Each contour can be filtered further to arrive at rectangles that meet the filter criteria:

flowchart TB
    c1[contour 1] --> f[filter]
    c2[contour 2] --> f
    c3[contour 3] --> f
    f --> c2x[filtered contour 1]

For instance, we can try looking for a long horizontal line matching some criteria:

If we imagine the page to be divided into 3 equal vertical slices, the line must start at the first slice and end in the third slice.
If we imagine the page width to be of X width, X/2 is simply half this width.

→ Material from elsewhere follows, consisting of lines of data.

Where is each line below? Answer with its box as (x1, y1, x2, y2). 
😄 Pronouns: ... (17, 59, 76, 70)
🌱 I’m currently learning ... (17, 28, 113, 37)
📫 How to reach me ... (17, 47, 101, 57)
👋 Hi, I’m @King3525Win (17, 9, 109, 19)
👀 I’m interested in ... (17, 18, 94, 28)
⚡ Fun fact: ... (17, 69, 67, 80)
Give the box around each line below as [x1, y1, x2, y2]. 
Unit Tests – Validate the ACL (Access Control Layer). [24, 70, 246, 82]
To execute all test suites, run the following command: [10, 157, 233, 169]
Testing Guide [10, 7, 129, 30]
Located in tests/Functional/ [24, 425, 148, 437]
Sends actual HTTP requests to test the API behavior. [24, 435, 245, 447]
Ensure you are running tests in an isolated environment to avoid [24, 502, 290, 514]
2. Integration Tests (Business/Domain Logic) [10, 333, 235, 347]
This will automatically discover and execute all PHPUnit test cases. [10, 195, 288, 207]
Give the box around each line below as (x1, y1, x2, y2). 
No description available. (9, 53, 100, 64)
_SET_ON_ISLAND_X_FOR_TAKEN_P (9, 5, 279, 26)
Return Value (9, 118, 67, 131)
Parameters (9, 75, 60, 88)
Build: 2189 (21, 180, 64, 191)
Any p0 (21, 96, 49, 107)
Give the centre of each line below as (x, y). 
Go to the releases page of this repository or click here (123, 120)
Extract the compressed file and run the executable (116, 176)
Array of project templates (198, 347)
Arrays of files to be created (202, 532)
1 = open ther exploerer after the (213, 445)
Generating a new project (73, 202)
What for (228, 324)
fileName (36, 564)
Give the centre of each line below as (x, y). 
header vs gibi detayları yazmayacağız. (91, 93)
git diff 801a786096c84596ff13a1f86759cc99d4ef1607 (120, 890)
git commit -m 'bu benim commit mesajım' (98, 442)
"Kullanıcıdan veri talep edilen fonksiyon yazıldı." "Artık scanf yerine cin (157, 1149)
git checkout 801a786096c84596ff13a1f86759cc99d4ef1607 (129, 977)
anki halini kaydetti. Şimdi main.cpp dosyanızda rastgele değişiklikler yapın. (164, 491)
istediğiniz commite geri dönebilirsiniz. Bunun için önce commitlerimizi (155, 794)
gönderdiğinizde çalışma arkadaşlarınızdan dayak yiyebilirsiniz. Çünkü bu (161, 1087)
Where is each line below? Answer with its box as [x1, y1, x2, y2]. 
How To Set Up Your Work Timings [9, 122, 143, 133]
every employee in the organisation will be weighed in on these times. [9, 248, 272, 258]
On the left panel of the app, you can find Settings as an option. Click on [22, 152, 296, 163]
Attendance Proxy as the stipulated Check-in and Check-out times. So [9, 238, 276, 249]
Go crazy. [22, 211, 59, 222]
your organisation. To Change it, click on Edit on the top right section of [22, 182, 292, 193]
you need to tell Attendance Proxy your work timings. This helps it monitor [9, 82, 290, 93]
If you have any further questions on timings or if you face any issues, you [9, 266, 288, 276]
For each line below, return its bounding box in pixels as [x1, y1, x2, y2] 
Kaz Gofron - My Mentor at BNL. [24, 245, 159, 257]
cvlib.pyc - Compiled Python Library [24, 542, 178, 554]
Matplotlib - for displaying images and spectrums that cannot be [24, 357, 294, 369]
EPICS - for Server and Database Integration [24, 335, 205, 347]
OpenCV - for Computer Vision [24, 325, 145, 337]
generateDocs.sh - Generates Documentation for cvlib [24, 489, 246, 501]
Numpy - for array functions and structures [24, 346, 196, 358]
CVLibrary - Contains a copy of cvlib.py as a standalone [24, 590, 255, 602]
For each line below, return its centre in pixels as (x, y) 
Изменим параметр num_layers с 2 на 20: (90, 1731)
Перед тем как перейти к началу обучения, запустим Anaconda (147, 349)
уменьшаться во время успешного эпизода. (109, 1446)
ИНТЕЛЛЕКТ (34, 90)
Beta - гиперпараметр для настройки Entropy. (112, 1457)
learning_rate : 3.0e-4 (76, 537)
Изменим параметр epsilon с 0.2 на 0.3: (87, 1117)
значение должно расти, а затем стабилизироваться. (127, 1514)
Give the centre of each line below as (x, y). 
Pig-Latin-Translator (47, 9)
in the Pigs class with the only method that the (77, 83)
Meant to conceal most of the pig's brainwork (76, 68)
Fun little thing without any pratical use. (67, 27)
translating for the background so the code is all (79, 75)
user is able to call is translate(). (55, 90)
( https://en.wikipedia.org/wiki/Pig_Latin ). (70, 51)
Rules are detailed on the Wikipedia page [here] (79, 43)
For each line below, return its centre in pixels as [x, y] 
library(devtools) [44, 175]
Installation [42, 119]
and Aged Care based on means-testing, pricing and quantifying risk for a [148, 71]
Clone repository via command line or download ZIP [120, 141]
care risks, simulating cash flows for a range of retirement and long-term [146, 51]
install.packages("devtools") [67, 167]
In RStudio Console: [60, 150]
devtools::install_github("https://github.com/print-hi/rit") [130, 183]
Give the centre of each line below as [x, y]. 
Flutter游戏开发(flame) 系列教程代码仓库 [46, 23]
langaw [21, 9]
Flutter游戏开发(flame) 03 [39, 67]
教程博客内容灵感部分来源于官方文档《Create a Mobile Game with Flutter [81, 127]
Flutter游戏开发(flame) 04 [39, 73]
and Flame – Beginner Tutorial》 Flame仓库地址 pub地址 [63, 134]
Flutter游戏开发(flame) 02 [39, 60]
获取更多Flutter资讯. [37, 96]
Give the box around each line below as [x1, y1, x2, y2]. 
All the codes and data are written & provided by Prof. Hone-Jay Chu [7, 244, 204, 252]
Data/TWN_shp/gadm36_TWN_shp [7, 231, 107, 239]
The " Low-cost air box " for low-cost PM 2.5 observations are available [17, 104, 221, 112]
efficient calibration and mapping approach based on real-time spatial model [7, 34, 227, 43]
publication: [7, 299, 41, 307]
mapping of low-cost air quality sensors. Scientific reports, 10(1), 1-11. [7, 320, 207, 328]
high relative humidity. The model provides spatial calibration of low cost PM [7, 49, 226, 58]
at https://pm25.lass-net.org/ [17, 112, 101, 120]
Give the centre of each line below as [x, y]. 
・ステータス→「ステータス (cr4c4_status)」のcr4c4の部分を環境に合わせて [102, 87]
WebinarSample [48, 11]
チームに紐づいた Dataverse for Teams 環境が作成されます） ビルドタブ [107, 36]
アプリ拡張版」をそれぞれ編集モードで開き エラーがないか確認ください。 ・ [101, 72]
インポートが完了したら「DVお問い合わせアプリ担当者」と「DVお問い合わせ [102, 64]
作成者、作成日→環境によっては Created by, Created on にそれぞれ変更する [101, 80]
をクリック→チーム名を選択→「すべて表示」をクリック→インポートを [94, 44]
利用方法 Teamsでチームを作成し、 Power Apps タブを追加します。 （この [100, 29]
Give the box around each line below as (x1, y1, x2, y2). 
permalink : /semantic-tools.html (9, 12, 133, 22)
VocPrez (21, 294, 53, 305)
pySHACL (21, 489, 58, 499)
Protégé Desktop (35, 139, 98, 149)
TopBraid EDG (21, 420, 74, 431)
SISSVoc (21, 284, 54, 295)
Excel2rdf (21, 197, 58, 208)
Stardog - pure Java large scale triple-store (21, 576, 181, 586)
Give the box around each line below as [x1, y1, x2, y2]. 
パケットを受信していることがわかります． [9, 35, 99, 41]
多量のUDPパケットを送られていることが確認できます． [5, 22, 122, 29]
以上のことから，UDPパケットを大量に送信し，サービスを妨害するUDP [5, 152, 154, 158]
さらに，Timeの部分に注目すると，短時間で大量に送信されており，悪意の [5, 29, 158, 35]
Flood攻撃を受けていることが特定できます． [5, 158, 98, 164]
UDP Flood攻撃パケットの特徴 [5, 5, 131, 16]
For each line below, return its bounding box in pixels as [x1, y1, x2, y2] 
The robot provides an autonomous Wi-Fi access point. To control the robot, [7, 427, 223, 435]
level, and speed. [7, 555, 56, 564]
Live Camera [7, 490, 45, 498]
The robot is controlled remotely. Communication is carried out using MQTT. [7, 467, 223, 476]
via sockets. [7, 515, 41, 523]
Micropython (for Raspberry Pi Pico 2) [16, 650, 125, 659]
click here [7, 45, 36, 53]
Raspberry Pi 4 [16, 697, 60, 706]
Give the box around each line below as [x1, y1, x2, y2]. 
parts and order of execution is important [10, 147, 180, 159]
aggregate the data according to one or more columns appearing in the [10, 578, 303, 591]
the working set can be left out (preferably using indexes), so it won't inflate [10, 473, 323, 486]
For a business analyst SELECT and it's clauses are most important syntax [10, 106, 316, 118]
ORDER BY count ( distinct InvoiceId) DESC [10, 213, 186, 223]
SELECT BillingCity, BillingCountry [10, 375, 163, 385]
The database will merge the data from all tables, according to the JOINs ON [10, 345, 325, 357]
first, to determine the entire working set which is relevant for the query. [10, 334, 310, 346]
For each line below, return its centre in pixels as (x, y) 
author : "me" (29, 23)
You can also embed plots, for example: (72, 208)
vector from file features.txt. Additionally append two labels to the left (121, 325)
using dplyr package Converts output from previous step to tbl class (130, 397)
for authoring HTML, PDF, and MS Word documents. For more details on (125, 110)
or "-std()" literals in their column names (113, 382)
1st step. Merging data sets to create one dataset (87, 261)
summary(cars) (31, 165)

Let's say we want to look for a line that is greater than half the page width (2), positioned with edges along (1):

Filtering mechanism in practice
imgs = []
page, img = get_page_and_img(pdfpath=p, index=0)
contours = get_contours(img, (10, 10), test_dilation=True)
_, im_w, _ = img.shape
for cnt in contours:
    x, y, w, h = cv2.boundingRect(cnt)  # unpack each contour
    filtering_criteria = [
        w > im_w / 2,  # width greater than half
        x < im_w / 3,  # edge of line on first third vertical slice
        (x + w) > im_w * (2 / 3),  # edge of line on last third vertical slice
    ]
    if all(filtering_criteria):
        obj = CoordinatedImage(img, x, y, w, h)
        obj.greenbox()
        imgs.append(obj)
cv2.imwrite("temp/boxes.png", img)

The CoordinatedImage is a data structure to compute related values of x, y, w, and h.